Print each line exactly, beginning with the one where "coefficients and three" appears and ending at the last line below.

--- Supplied data Enclosed Below ---

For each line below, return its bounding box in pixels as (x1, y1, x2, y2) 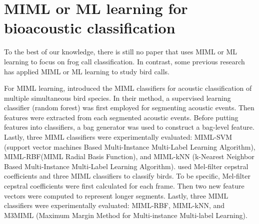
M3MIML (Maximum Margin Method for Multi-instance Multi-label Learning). (4, 210, 247, 220)
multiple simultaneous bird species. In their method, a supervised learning (4, 92, 231, 103)
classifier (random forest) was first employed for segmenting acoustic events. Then (4, 102, 254, 113)
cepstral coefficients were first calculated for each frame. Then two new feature (4, 181, 244, 191)
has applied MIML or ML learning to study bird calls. (4, 66, 169, 76)
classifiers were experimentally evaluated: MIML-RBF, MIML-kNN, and (4, 200, 225, 211)
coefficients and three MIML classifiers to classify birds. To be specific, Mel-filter (4, 171, 250, 181)
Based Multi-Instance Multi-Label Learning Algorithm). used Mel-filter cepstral (4, 161, 248, 171)

--- End of Enclosed Supplied data ---

Task output:
coefficients and three MIML classifiers to classify birds. To be specific, Mel-filter (4, 171, 250, 181)
Based Multi-Instance Multi-Label Learning Algorithm). used Mel-filter cepstral (4, 161, 248, 171)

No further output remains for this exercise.